Ockham's Razor: an interesting way to define "logical"

Wow. I can't even tell you how oft I have been given the following as an assumption in an argument: "Given any two explanations of a phenomenon, the simpler of the two will be the correct one". You've seen this guy lurking around the corner, just outside the circle of lamplight, right? It's not word-for-word, of course (I'm pretty sure it would be in Latin if anyone wanted to catch me on that point; how's your Latin, these days?), but this is one of the fundamental maxims of Modern Science. It stands right there next to the idea that the universe must lay bare all its secrets before man once man has figured out how to ask the right questions, and its sister notion that all things can be described mathematically.
Perhaps you noticed my majiscules up there and wondered why I used "Modern Science" as opposed to "modern science". These two, I think, are demonstrably separable schools of thought. Having promised demonstrability, please permit me to demonstrate.
Why must Ockham's Razor stand with the rules of truth-functional, or even first-order, logic? Why is it inherently as true as the law of excluded middle (you must have p or not p; never both, never neither. Schroedinger's cat is a famous paradox that demonstrates an absurdity in quantum mechanics, namely that the famous feline must be both living and dead until observed; a violation of this logical law.)?

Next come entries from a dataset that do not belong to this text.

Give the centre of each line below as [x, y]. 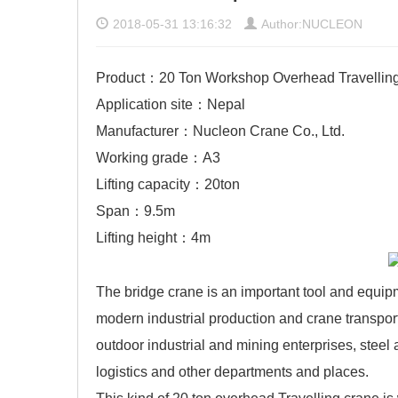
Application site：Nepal [171, 104]
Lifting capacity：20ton [168, 184]
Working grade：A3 [158, 158]
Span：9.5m [135, 211]
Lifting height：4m [153, 238]
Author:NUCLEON [312, 24]
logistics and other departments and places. [232, 371]
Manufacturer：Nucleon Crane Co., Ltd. [220, 131]
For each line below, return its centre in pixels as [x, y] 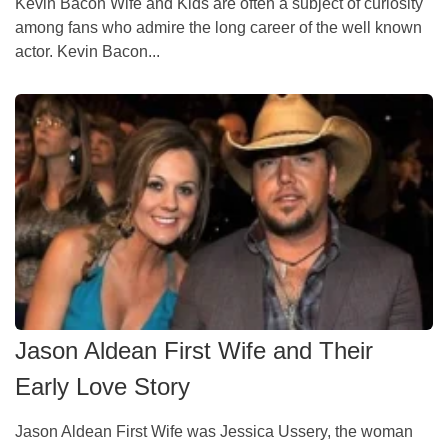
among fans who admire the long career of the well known [218, 27]
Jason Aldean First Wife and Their [194, 351]
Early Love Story [102, 387]
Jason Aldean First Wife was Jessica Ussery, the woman [214, 432]
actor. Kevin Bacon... [87, 51]
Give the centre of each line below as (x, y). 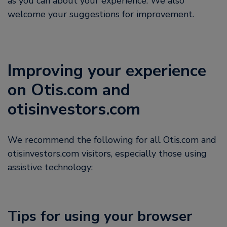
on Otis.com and (69, 90)
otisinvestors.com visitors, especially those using (107, 154)
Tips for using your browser (100, 216)
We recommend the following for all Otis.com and (112, 140)
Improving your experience (107, 71)
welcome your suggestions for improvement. (101, 14)
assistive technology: (50, 167)
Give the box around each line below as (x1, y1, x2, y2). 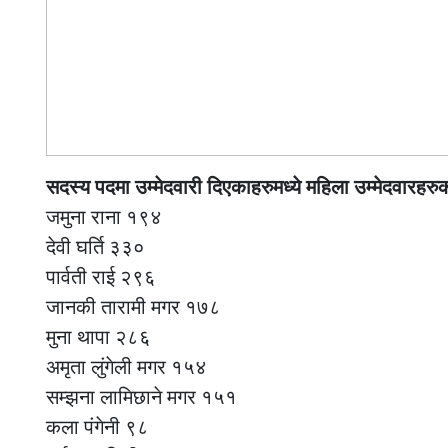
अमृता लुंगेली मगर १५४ (46, 355, 207, 378)
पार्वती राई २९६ (46, 265, 156, 288)
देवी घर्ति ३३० (46, 235, 145, 258)
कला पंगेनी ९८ (46, 415, 149, 438)
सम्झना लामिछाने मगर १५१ (46, 385, 237, 408)
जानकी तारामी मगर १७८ (46, 295, 221, 318)
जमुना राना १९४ (46, 205, 162, 228)
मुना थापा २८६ (46, 325, 151, 348)
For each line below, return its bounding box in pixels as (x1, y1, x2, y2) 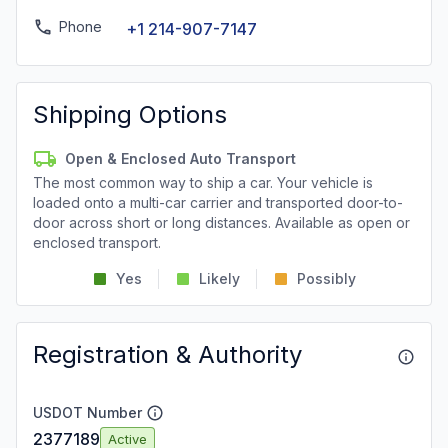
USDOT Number (33, 404, 142, 421)
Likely (199, 270, 240, 287)
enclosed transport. (33, 234, 161, 251)
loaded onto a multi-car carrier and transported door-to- (33, 194, 403, 211)
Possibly (297, 270, 356, 287)
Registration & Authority (33, 340, 302, 369)
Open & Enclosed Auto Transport (65, 150, 296, 167)
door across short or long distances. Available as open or (33, 214, 410, 231)
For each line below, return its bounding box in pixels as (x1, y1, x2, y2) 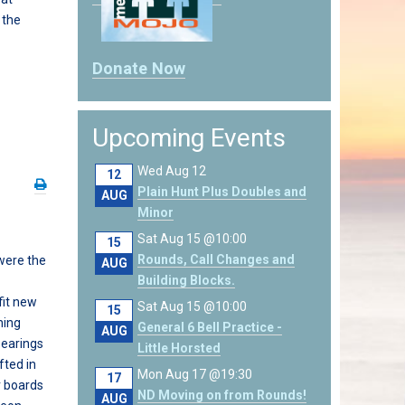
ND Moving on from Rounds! (137, 388, 306, 403)
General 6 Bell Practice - (137, 320, 282, 335)
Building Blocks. (137, 273, 235, 288)
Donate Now (92, 59, 185, 79)
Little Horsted (137, 341, 221, 356)
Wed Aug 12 (137, 164, 206, 179)
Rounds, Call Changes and (137, 252, 295, 268)
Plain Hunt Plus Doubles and (137, 184, 306, 200)
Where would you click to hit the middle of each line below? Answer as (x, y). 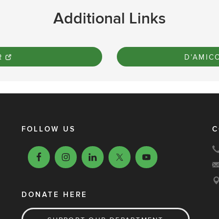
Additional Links (109, 19)
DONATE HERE (55, 195)
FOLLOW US (49, 129)
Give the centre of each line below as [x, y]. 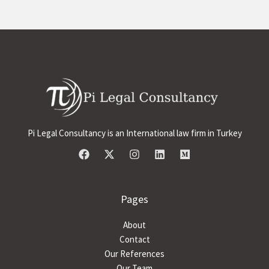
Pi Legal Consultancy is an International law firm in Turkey [134, 133]
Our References [134, 253]
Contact [134, 239]
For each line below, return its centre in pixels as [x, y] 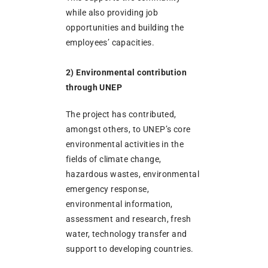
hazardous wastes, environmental [133, 174]
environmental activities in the [125, 144]
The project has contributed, [121, 115]
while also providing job [112, 13]
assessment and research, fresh [129, 219]
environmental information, [119, 204]
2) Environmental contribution [127, 73]
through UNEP [94, 88]
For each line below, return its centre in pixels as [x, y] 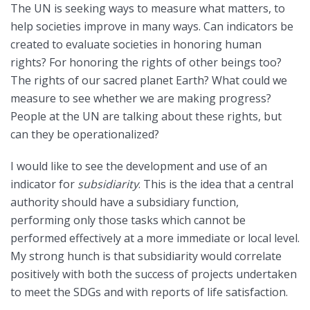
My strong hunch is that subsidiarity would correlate [146, 256]
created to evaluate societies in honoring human [136, 45]
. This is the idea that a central [216, 184]
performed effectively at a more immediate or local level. [155, 238]
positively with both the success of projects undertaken [154, 274]
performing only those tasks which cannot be [128, 220]
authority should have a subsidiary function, [125, 202]
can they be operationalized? [85, 135]
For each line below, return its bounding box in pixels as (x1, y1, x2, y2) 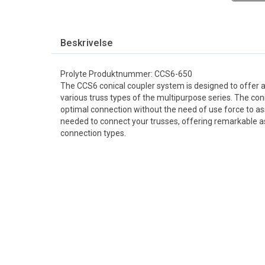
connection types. (60, 128, 126, 138)
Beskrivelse (60, 37, 113, 49)
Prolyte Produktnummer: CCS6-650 (60, 69, 192, 79)
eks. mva (231, 238, 263, 247)
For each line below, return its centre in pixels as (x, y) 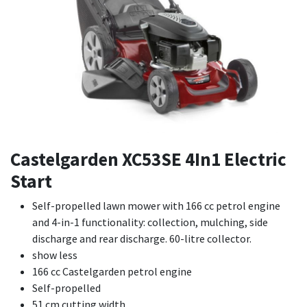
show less (55, 255)
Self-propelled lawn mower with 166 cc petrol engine (156, 206)
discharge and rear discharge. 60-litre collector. (142, 239)
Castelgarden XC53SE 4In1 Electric (148, 159)
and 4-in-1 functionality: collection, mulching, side (150, 222)
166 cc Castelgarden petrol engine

Sometimes we forget that there are two kinds of logic in this wild and wacky world of ours. The first is the math kind: first order logic, which employs a good deal of truth-functional logic. It's good stuff; I'm a huge fan. It is not necessarily an accurate way of describing anything aside from p's and q's, however. Chinese Daoism rejects this kind of logic as a way to describe, for example, reality (at least, it used to. I have to admit that I haven't read anything but the Dao de jing, and that mostly through a translation. I admit that I'm uncertain what modern Daoists are saying).
The other kind of logic is the kind that humans use. We call it informal logic. I like this kind, too, but it is a different kind of logic. If Ockham's Razor were a product, this would be its brand. Informal logic is what we use when we can't prove absolutely whether an idea is true or false, but all the evidence seems to point toward one side of the other. This is the kind of logic used in a court of law. The only way to prove absolutely that a crime took place would be to have all people everywhere see it happen. Even that might not be proof! The universe is a strange place; I've seen a guy pull a coin out of a little girl's ear, you know. I'm just saying that human beings, as fallible and non-omniscient beings, sometimes get tricked, confused or otherwise miss some of the facts in a judgement of verity. Informal logic is for those who are less interested in p's and q's as they are in what the most likely (though not irrefutably certain) answer to a real question is.
Both varieties of logic must, if we want a nice, clean game of it, acknowledge their boundaries. Formal, first order logic can assure us whether abstract things are true of false. David Hume proved pretty conclusively, I think, that first order logic can't actually step into the informal logic realm and deal with real-world events. If you have ever heard that correlation does not imply causation, this is where it came from. Informal logic, likewise, cannot step into the realm of the formal and use our best judgement to demonstrate universal truths. If you don't believe me, use your intuition instead of algebra on your next math test. I'd like to hear how it goes.
Scientists (you can't tell because of English orthographical rules about the beginnings of sentences, but that's the kind of scientists with a leading miniscule) take a look at the world, look at their two kinds of logic, and say, "I can't use these to figure out that. At least, not for sure. What I can do is watch the universe go by and look for patterns. When I see a pattern, I'll try to come up with a reason for it." Ockham's Razor says that it makes sense that the simplest answer should be the correct one, and so the scientist won't waste time coming up with a more elaborate reason for what's going on. Ultimately, he knows, he cannot really decide why something is the way it is for certain, and so he may as well use the simplest models to avoid confusion.
Modern Scientists (that's the majiscule variety now) lift Ockham's Razor into the realm or formal logic, and in so doing deify math. Who wants math as a god? Well, if you're looking for a belief system without moral constraints, this is the one to go with. Making the assumption that Ockham's Razor is a statement of verifiable fact (it isn't, which is problematic for me, but let's pretend), it only makes sense that math can unerringly prove what is true. With this method of reasoning, we can elevate all informal logic to the level of the formal kind. Well now we know everything! The problem is that Ockham's Razor is not a statement of verifiable fact. You cannot prove that things don't happen for a more complicated reason than is immediately apparent. You cannot prove that there aren't things happening behind the scenes in the universe. You can't even prove that math describes anything in the real world! Now these are very attractive ideas, and they sing a lovely Siren's song. If you want to play at logic with the big boys, though, you can't have them. You must always remember that the universe is big enough for surprises. Socrates was right on at least one point. We are truly wise when we know that we know nothing.